- _GOAL OF THE EXERCISE_:
Transcribe the entries below exactly, starting with the line that has "InfoUSA Race Prediction (79, 244)" and stopping after the line that has "Give the centre of each line below as (x, y)."; no pictures belong in the copy.

Data entries

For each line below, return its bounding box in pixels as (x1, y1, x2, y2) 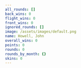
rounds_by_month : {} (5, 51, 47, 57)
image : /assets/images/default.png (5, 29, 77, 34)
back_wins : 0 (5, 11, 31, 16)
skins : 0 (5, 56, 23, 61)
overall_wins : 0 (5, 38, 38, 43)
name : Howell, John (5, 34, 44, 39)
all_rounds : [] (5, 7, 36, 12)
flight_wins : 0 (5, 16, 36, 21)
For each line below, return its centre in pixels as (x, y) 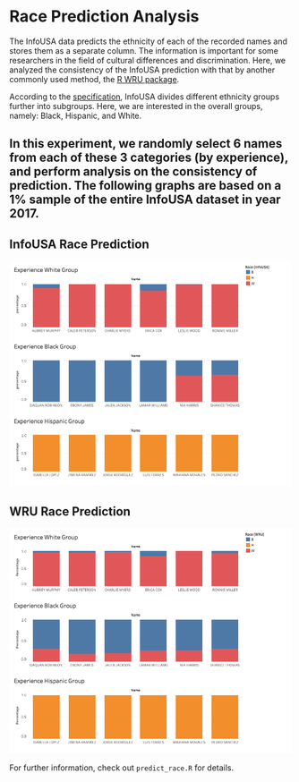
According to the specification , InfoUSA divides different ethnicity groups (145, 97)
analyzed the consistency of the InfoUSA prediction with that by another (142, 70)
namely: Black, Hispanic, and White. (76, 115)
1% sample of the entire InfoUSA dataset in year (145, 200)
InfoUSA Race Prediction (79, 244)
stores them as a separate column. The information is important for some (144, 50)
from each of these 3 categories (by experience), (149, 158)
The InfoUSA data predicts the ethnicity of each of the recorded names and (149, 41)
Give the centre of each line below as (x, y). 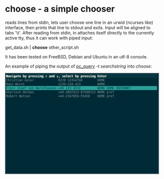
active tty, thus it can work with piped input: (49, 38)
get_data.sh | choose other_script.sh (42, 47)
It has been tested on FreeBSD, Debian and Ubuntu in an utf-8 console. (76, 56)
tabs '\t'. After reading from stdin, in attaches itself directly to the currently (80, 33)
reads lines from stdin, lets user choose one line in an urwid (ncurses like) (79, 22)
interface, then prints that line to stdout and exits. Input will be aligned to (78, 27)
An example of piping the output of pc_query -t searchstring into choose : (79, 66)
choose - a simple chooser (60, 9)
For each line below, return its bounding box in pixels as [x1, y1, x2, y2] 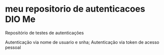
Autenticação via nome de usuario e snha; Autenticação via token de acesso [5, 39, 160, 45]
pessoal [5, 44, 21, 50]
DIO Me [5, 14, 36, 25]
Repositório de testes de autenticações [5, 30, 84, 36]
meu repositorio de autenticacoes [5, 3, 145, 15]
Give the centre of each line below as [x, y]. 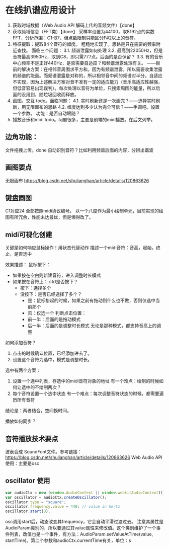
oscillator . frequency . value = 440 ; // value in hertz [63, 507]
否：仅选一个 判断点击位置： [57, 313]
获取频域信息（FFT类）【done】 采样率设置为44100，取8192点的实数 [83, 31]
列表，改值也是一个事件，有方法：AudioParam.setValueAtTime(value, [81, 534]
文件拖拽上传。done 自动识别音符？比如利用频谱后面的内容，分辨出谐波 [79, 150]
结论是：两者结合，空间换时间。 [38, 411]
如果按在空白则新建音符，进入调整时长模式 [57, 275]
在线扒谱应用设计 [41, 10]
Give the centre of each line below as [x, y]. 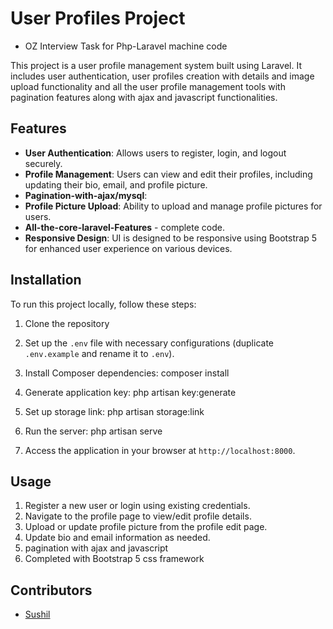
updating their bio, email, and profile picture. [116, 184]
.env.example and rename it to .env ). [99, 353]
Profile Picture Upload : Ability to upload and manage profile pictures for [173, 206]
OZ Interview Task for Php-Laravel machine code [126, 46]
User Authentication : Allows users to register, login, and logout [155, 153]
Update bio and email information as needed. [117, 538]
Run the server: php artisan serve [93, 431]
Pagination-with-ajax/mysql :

- _ANSWER FOR THIS EXERCISE_:
InfoUSA Race Prediction (79, 244)
stores them as a separate column. The information is important for some (144, 50)
from each of these 3 categories (by experience), (149, 158)
The InfoUSA data predicts the ethnicity of each of the recorded names and (149, 41)
Give the centre of each line below as (x, y). 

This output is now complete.